O Industry, otro título de HBO, de momento con su tercera temporada recién estrenada, que sigue a un grupo de veinteañeros que compiten por un puesto en un elitista banco de inversiones de Londres. Una lucha despiadada por el éxito que deja literalmente muertos de agotamiento por el camino, y que comparte algún momento provocador con Saltburn, como el de deglutir semen que no ha estado en la superficie más higiénica posible. Pero que está rodado más como thriller que como comedia, a pesar de que sentido del humor tenga, y donde, a pesar de dejar clarísimo que los graduados que vienen de familias poderosas tienen todo hecho, el punto de vista es el de los jóvenes desclasados, y son sus vidas precarias las que más se presentan al espectador.
Por no hablar, regresando a España, de Élite.
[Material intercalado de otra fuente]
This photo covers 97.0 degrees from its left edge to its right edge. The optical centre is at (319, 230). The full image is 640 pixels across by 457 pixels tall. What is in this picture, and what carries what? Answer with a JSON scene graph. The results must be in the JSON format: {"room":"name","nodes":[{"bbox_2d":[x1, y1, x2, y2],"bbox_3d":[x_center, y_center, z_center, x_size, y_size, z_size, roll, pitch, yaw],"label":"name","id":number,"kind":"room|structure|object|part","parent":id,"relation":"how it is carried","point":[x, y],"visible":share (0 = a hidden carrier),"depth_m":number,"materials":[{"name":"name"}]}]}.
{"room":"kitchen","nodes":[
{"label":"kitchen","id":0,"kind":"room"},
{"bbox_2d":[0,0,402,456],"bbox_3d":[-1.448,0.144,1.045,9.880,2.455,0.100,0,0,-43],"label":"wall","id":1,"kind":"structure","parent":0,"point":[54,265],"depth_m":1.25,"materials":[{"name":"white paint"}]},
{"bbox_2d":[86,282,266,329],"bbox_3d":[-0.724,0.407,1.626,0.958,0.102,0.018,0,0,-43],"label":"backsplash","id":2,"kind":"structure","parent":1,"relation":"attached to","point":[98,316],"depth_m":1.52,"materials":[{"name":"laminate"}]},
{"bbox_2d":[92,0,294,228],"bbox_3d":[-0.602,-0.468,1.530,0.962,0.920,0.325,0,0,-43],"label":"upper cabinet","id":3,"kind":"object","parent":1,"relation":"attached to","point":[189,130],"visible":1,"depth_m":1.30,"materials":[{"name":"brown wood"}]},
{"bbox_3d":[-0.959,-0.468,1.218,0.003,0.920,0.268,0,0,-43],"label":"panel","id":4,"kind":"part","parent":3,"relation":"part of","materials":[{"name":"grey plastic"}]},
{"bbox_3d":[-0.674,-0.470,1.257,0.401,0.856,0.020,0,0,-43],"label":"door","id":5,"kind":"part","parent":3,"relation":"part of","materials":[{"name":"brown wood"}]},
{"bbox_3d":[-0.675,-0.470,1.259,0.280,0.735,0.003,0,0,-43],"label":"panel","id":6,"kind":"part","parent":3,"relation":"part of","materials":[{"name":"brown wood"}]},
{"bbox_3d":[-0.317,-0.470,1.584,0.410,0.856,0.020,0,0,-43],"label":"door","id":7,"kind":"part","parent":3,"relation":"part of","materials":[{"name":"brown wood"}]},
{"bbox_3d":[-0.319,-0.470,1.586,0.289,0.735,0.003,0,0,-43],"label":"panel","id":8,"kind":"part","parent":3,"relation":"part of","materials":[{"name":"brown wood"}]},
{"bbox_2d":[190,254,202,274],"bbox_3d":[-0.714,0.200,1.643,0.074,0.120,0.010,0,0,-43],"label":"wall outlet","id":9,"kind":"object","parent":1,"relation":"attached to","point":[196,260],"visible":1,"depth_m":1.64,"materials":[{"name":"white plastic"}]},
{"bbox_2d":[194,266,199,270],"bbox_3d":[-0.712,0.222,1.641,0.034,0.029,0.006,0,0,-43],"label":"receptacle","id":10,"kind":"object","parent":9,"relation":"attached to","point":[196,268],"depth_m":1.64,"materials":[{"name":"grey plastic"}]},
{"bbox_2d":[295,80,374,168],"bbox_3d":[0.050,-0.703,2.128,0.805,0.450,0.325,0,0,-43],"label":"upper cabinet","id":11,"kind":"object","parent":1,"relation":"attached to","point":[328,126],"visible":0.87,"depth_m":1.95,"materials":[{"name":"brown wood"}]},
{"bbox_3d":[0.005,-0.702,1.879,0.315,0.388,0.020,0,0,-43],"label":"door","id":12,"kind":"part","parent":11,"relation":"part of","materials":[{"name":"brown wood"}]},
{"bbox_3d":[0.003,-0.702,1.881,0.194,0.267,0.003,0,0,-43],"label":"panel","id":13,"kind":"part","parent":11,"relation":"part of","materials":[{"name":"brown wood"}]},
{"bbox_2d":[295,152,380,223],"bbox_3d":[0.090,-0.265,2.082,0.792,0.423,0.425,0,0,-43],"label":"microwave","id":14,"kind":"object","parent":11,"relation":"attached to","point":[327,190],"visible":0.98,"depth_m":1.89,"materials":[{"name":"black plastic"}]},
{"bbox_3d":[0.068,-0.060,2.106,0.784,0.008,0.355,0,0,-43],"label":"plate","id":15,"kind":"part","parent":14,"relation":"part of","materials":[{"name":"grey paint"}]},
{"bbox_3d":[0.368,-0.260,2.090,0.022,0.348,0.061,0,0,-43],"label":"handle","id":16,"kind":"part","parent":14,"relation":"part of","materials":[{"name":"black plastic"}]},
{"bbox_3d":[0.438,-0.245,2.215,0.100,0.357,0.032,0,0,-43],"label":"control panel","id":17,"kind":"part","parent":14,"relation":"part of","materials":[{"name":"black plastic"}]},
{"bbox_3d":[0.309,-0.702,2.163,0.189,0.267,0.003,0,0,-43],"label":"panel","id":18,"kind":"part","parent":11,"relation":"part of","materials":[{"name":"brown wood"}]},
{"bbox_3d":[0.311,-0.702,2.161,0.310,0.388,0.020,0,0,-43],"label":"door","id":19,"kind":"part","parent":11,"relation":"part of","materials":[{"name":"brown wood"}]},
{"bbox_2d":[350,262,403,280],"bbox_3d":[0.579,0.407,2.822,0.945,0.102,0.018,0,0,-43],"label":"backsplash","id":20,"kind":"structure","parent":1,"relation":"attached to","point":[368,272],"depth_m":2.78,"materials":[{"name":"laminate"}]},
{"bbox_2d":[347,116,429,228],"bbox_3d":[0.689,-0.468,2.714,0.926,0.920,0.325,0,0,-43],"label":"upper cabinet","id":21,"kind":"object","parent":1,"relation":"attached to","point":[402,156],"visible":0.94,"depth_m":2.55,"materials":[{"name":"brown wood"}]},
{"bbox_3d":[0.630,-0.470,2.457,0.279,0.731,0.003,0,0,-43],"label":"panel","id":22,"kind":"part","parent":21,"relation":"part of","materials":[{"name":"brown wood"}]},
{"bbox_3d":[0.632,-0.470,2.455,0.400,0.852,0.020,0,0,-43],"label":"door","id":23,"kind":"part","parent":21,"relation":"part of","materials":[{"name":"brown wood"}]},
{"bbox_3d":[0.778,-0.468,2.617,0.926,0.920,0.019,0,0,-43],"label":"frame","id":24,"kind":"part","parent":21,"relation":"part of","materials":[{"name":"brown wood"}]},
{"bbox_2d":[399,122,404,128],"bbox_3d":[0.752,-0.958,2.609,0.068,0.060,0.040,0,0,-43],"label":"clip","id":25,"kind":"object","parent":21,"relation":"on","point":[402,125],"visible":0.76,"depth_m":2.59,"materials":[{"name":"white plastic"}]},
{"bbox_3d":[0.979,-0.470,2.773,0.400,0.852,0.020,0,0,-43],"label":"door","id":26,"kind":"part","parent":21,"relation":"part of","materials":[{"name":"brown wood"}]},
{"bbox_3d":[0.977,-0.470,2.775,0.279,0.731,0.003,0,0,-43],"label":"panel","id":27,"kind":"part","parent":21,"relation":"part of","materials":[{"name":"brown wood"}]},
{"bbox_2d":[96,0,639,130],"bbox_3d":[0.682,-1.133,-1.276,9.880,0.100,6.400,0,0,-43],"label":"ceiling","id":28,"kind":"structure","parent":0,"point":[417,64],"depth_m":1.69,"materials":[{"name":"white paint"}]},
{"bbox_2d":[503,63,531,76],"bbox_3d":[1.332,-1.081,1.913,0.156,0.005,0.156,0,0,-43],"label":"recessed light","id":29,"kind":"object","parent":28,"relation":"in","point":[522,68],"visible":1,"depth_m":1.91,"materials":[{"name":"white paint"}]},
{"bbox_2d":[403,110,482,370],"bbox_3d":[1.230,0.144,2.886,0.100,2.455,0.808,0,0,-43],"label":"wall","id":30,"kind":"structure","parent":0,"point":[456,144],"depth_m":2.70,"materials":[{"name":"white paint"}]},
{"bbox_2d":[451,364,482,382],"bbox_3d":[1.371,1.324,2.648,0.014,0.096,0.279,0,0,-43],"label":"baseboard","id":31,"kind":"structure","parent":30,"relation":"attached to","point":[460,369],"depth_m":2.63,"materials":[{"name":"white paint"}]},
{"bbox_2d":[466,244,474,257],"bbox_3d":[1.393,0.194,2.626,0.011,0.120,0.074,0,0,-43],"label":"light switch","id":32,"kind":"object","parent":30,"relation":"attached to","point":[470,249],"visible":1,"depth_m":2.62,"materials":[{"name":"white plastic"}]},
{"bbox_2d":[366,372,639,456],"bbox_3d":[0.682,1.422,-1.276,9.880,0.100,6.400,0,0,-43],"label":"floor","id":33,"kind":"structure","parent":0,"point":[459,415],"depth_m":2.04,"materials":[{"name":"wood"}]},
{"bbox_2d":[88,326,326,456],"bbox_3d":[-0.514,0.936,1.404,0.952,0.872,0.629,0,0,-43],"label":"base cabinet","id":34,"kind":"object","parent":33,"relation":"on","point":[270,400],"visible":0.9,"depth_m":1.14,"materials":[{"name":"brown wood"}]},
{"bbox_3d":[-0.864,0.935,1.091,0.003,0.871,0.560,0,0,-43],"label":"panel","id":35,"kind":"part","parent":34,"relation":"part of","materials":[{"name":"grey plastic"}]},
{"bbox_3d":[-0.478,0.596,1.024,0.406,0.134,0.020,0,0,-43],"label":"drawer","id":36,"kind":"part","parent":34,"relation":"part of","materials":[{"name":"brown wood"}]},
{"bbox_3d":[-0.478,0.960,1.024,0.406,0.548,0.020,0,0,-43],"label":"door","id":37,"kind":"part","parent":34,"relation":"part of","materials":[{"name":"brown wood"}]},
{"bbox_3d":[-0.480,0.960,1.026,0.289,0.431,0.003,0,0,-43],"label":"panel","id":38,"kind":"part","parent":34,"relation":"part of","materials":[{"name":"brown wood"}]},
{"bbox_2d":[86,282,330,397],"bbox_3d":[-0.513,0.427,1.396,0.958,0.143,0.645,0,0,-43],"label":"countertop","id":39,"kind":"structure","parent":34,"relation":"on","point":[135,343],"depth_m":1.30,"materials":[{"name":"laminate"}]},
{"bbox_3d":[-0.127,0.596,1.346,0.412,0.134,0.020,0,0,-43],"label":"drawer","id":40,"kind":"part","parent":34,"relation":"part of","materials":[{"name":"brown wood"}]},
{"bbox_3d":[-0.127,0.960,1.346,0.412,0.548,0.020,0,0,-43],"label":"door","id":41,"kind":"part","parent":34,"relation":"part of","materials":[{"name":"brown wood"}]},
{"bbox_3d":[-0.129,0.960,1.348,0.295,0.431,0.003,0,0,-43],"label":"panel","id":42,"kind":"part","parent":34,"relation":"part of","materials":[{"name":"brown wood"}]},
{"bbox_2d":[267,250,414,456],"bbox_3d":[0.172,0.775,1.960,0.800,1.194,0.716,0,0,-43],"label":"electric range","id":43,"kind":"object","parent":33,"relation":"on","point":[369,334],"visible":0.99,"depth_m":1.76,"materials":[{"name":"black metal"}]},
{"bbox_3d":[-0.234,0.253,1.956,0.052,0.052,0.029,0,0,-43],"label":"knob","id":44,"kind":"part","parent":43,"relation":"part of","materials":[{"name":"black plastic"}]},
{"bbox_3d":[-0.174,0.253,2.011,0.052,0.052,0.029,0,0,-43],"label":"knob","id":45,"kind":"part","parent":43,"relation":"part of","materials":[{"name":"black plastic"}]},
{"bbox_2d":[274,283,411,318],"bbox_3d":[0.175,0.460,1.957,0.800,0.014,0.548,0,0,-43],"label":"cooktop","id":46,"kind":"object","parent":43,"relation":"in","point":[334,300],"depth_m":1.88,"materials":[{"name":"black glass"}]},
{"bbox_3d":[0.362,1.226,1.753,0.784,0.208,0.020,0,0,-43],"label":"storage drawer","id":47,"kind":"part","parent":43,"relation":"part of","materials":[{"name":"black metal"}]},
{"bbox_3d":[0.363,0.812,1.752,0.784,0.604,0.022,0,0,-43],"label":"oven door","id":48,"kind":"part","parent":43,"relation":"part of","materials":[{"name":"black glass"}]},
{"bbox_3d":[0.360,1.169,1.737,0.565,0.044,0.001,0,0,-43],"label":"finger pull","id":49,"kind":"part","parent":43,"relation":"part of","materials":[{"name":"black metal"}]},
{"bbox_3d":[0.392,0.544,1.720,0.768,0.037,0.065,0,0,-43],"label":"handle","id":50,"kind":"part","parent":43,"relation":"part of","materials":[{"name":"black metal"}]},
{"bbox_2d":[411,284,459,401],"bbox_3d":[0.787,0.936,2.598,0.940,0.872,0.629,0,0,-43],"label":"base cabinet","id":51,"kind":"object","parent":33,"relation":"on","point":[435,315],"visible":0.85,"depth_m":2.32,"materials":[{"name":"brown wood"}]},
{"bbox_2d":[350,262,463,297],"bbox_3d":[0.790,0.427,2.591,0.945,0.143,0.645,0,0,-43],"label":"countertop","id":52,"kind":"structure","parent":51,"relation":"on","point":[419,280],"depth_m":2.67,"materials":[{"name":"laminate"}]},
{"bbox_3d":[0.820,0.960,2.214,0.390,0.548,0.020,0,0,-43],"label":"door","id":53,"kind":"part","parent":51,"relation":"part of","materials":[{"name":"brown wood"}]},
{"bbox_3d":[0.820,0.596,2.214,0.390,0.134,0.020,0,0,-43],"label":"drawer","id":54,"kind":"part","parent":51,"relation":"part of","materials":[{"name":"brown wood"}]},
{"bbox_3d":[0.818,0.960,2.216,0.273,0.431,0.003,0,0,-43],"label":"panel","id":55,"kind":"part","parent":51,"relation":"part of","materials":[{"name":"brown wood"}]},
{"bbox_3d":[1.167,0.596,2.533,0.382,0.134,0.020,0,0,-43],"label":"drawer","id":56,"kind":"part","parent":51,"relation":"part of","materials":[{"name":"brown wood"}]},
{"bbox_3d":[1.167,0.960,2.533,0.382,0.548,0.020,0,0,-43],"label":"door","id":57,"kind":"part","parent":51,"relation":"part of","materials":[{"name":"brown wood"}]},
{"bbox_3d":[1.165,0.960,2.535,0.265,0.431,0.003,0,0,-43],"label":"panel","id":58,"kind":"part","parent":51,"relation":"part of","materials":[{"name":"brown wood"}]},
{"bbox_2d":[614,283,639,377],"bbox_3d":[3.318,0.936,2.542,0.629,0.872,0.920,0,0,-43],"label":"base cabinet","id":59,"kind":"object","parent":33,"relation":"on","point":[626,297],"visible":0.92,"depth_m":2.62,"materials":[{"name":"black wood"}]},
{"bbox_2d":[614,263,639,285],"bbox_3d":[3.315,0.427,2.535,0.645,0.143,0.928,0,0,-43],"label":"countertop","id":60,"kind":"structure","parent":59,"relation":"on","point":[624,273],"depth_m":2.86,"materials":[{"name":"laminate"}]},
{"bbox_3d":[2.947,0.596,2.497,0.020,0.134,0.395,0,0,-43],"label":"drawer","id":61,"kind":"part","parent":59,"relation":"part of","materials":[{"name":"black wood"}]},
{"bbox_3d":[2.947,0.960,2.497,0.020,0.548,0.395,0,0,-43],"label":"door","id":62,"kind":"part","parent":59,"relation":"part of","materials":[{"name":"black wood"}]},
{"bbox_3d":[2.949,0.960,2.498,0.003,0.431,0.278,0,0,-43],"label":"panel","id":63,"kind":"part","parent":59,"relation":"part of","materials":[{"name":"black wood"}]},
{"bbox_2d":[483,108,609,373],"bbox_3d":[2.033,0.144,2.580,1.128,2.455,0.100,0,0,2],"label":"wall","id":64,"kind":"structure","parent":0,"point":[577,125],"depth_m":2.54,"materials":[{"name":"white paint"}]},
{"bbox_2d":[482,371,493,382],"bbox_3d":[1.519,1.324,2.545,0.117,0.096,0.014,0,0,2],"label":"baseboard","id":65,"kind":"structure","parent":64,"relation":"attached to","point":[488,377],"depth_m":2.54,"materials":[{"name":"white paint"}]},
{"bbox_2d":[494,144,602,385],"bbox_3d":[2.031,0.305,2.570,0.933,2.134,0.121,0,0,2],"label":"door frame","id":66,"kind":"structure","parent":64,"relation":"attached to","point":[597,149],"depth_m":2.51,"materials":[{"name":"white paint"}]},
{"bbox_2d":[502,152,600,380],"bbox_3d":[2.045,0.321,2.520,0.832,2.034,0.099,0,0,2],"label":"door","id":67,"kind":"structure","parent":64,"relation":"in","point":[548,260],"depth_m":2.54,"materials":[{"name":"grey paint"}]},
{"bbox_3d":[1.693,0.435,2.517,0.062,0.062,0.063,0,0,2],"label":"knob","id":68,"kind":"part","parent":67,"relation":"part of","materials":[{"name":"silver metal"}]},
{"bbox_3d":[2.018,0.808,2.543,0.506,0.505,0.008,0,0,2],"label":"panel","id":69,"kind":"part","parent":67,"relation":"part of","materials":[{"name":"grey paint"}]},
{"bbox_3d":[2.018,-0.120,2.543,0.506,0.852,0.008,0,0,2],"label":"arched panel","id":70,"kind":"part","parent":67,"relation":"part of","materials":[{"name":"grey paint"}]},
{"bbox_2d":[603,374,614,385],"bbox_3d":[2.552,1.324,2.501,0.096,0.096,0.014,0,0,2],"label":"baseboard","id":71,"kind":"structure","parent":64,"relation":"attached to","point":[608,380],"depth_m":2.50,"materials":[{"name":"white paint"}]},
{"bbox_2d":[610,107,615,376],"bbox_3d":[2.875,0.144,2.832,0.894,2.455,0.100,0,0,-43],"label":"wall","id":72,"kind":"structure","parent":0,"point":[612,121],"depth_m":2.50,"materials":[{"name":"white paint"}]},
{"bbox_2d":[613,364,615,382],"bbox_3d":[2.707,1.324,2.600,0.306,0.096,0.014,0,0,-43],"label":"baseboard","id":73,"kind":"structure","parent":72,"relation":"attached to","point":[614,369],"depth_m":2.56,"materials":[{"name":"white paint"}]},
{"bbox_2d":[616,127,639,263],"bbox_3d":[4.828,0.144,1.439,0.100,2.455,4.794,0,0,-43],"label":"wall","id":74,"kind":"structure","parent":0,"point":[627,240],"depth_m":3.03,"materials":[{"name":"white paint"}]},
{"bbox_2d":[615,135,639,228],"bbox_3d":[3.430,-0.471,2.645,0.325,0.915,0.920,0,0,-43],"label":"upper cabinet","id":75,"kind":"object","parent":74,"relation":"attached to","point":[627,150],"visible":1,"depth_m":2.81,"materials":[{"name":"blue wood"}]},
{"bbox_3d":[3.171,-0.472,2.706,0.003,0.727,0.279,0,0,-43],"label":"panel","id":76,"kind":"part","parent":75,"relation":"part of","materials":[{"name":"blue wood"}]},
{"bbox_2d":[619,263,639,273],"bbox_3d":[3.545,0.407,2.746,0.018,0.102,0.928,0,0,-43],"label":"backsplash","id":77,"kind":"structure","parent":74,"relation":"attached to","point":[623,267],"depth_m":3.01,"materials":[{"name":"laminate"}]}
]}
El culebrón adolescente de Netflix, que ha emitido este año su última temporada, ha sido presentado por su creador, el guionista y director Carlos Montero, como un espacio de fantasía. Igual que Los Bridgerton no remite a un siglo XVIII inglés histórico con su diversidad racial, Élite no quiere retratar ninguna escuela privada real… Solo que gran parte de su historia giraba sobre el contraste entre los estudiantes “becados” de clase baja, y en casi todas sus temporadas, a pesar del baile de jóvenes actores, hay una subtrama sobre un personaje privilegiado que juega o subyuga sexualmente, de una forma u otra, a un personaje precario o de estatus inferior.
No son tanto sátiras sobre los ricos como quejas, desde abajo pero alguna certificada desde arriba, sobre la mentira de la igualdad de oportunidades
Quizás estas fábulas, pues casi todas las mencionadas lo son en mayor o menor medida, no aspiren a “comerse a los ricos”, pero acaban desvelando sin querer un cierto estado de ánimo de fondo. La cuestión no es tanto la comodidad para los milmillonarios de dicho retrato mientras se quede en el catálogo de HBO —o en el de Filmin, como la griega Animal y su retrato de la precariedad de un “todo incluido” turístico, un The White Lotus contado por los curritos, o la sueca Blinded, thriller sobre la corrupción en los bancos de inversiones— como la certeza de que el privilegio no tiene nada de meritocrático, y ni siquiera lo posee gente que sepa gestionarlo, se mantienen en él por pura inercia. No son tanto sátiras sobre los ricos como quejas, desde abajo pero alguna certificada desde arriba, sobre la mentira de la igualdad de oportunidades.
Cerrando con otro ejemplo también español. La diferencia de la mencionada Calladita con algunos de los otros títulos citados es el protagonismo, en este caso de Ana, una joven colombiana que entra al servicio de una adinerada familia catalana como interna. No carga tanto las tintas como otras películas, sino que muestra a sus empleadores como caprichosos, egocéntricos, clasistas y un poco idiotas. Pero, sobre todo, sigue el proceso de Ana en tener claras todas sus mentiras e ir perdiéndoles el miedo, hasta que acaba obteniendo su recompensa y “comprando” la libertad.